# Oddball Trees



## TexasTimbers (Oct 17, 2006)

Here's one my wife and I stumbled across a few months back whne we were cruising some Bois D' Arc and Red Oak on a property. I don't know the species, but it is two actual trees both with root systems firmly established in the ground, and grown together solidly where they meet. 











In case it looks like the tree is smallish, my wife is no midget and as you can see she has plenty of room to walk through.
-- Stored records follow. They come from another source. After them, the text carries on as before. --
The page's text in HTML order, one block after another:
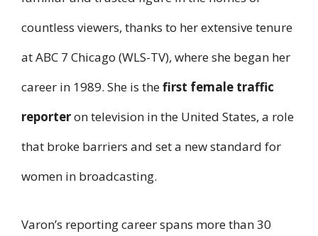
countless viewers, thanks to her extensive tenure
at ABC 7 Chicago (WLS-TV), where she began her
career in 1989. She is thefirst female traffic
reporteron television in the United States, a role
that broke barriers and set a new standard for
women in broadcasting.
Varon’s reporting career spans more than 30

We could never decide it the shorter curved section was the same species as it looked quite different, but they are both completely grown together, it is not as if the main, straight tree just grew around the other one. The bark area around the tree where the "leg' joins looks exactly the same as any other branch that grows out of a "normal" tree. 
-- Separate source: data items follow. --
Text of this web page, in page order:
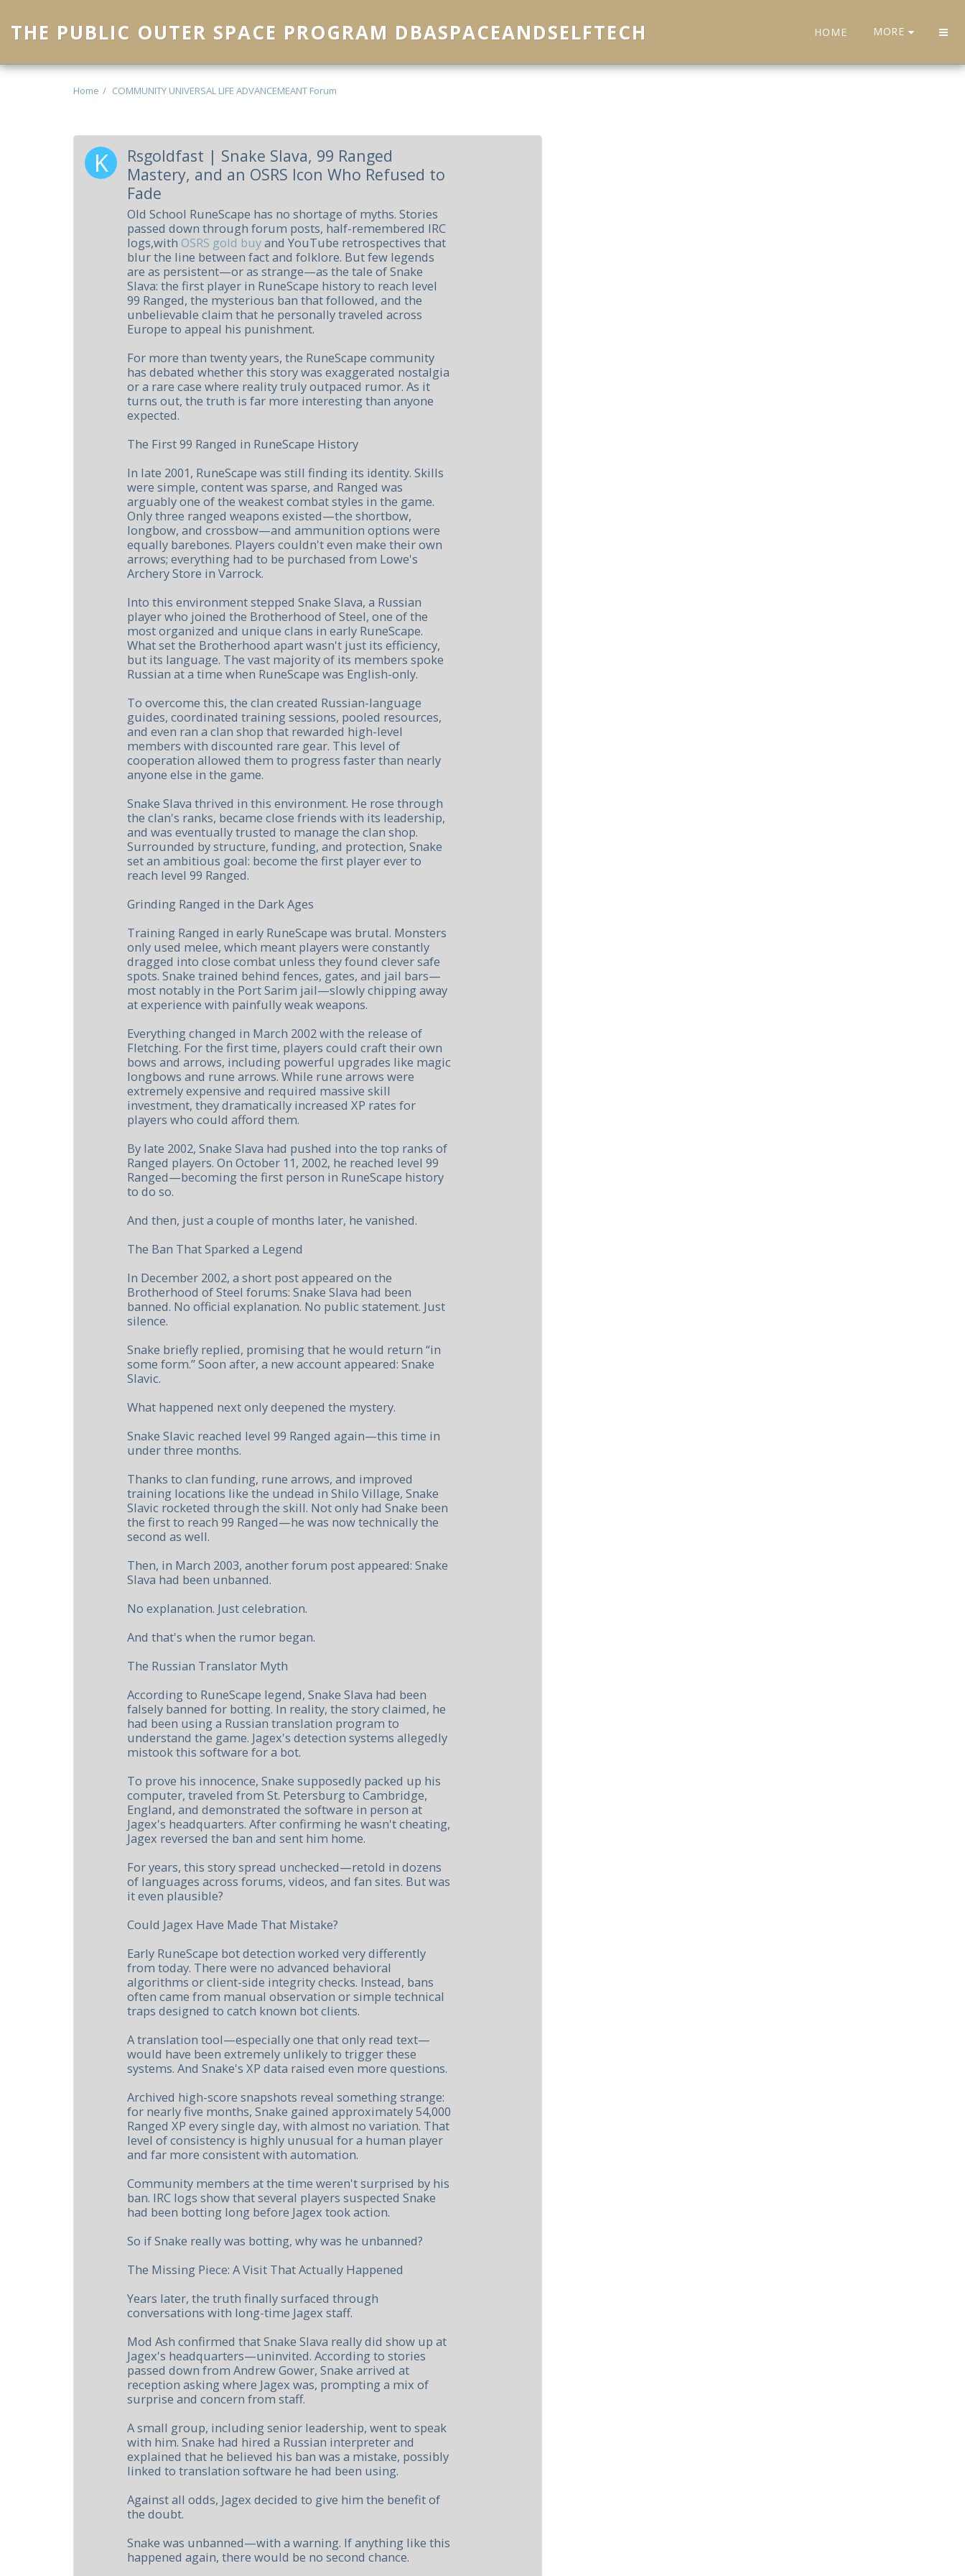
THE PUBLIC OUTER SPACE PROGRAM DBASPACEANDSELFTECH HOME MORE
Home COMMUNITY UNIVERSAL LIFE ADVANCEMEANT Forum
Rsgoldfast | Snake Slava, 99 Ranged
Mastery, and an OSRS Icon Who Refused to
Fade
Old School RuneScape has no shortage of myths. Stories
passed down through forum posts, half-remembered IRC
logs,with OSRS gold buyand YouTube retrospectives that
blur the line between fact and folklore. But few legends
are as persistent—or as strange—as the tale of Snake
Slava: the first player in RuneScape history to reach level
99 Ranged, the mysterious ban that followed, and the
unbelievable claim that he personally traveled across
Europe to appeal his punishment.
For more than twenty years, the RuneScape community
has debated whether this story was exaggerated nostalgia
or a rare case where reality truly outpaced rumor. As it
turns out, the truth is far more interesting than anyone
expected.
The First 99 Ranged in RuneScape History
In late 2001, RuneScape was still finding its identity. Skills
were simple, content was sparse, and Ranged was
arguably one of the weakest combat styles in the game.
Only three ranged weapons existed—the shortbow,
longbow, and crossbow—and ammunition options were
equally barebones. Players couldn't even make their own
arrows; everything had to be purchased from Lowe's
Archery Store in Varrock.
Into this environment stepped Snake Slava, a Russian
player who joined the Brotherhood of Steel, one of the
most organized and unique clans in early RuneScape.
What set the Brotherhood apart wasn't just its efficiency,
but its language. The vast majority of its members spoke
Russian at a time when RuneScape was English-only.
To overcome this, the clan created Russian-language
guides, coordinated training sessions, pooled resources,
and even ran a clan shop that rewarded high-level
members with discounted rare gear. This level of
cooperation allowed them to progress faster than nearly
anyone else in the game.
Snake Slava thrived in this environment. He rose through
the clan's ranks, became close friends with its leadership,
and was eventually trusted to manage the clan shop.
Surrounded by structure, funding, and protection, Snake
set an ambitious goal: become the first player ever to
reach level 99 Ranged.
Grinding Ranged in the Dark Ages
Training Ranged in early RuneScape was brutal. Monsters
only used melee, which meant players were constantly
dragged into close combat unless they found clever safe
spots. Snake trained behind fences, gates, and jail bars—
most notably in the Port Sarim jail—slowly chipping away
at experience with painfully weak weapons.
Everything changed in March 2002 with the release of
Fletching. For the first time, players could craft their own
bows and arrows, including powerful upgrades like magic
longbows and rune arrows. While rune arrows were
extremely expensive and required massive skill
investment, they dramatically increased XP rates for
players who could afford them.
By late 2002, Snake Slava had pushed into the top ranks of
Ranged players. On October 11, 2002, he reached level 99
Ranged—becoming the first person in RuneScape history
to do so.
And then, just a couple of months later, he vanished.
The Ban That Sparked a Legend
In December 2002, a short post appeared on the
Brotherhood of Steel forums: Snake Slava had been
banned. No official explanation. No public statement. Just
silence.
Snake briefly replied, promising that he would return “in
some form.” Soon after, a new account appeared: Snake
Slavic.
What happened next only deepened the mystery.
Snake Slavic reached level 99 Ranged again—this time in
under three months.
Thanks to clan funding, rune arrows, and improved
training locations like the undead in Shilo Village, Snake
Slavic rocketed through the skill. Not only had Snake been
the first to reach 99 Ranged—he was now technically the
second as well.
Then, in March 2003, another forum post appeared: Snake
Slava had been unbanned.
No explanation. Just celebration.
And that's when the rumor began.
The Russian Translator Myth
According to RuneScape legend, Snake Slava had been
falsely banned for botting. In reality, the story claimed, he
had been using a Russian translation program to
understand the game. Jagex's detection systems allegedly
mistook this software for a bot.
To prove his innocence, Snake supposedly packed up his
computer, traveled from St. Petersburg to Cambridge,
England, and demonstrated the software in person at
Jagex's headquarters. After confirming he wasn't cheating,
Jagex reversed the ban and sent him home.
For years, this story spread unchecked—retold in dozens
of languages across forums, videos, and fan sites. But was
it even plausible?
Could Jagex Have Made That Mistake?
Early RuneScape bot detection worked very differently
from today. There were no advanced behavioral
algorithms or client-side integrity checks. Instead, bans
often came from manual observation or simple technical
traps designed to catch known bot clients.
A translation tool—especially one that only read text—
would have been extremely unlikely to trigger these
systems. And Snake's XP data raised even more questions.
Archived high-score snapshots reveal something strange:
for nearly five months, Snake gained approximately 54,000
Ranged XP every single day, with almost no variation. That
level of consistency is highly unusual for a human player
and far more consistent with automation.
Community members at the time weren't surprised by his
ban. IRC logs show that several players suspected Snake
had been botting long before Jagex took action.
So if Snake really was botting, why was he unbanned?
The Missing Piece: A Visit That Actually Happened
Years later, the truth finally surfaced through
conversations with long-time Jagex staff.
Mod Ash confirmed that Snake Slava really did show up at
Jagex's headquarters—uninvited. According to stories
passed down from Andrew Gower, Snake arrived at
reception asking where Jagex was, prompting a mix of
surprise and concern from staff.
A small group, including senior leadership, went to speak
with him. Snake had hired a Russian interpreter and
explained that he believed his ban was a mistake, possibly
linked to translation software he had been using.
Against all odds, Jagex decided to give him the benefit of
the doubt.
Snake was unbanned—with a warning. If anything like this
happened again, there would be no second chance.

Any thoughts are welcome. I may be going back for some of those Bois D' Arc this year or next I'll try to remember and get a close up.


----------



## Daren (Oct 14, 2006)

I'da dragged that burly one out of there in a hurry :whistling2:


----------



## Daren (Oct 14, 2006)

I pulled these pictures out of my gallery here. I take pictures of the weird ones, my thing. These are all in my little town of 1100...when one dies it comes to my mill, like the last picture.


----------



## Daren (Oct 14, 2006)

This is my favorite. Nothing spectacular unless you have been there. It is in the crook of a local river, in the lowland, it has withstood countless floods. It is curly and just full of birdseye. I have my hand through 2 limbs that grew together and _back_ into the the trunk. A tortured but still strong little tree. I have visited it for almost 10 years, it's way back in the timber where "mighty oaks" have fell to the river. I will visit this tree again soon, it is in a very good crappie fishing spot. I will shake hands with it again .


----------



## stuart (Jan 20, 2008)

Texas Timbers,

maybe that "odd" tree shud be referred to the "B" tree - :laughing:


----------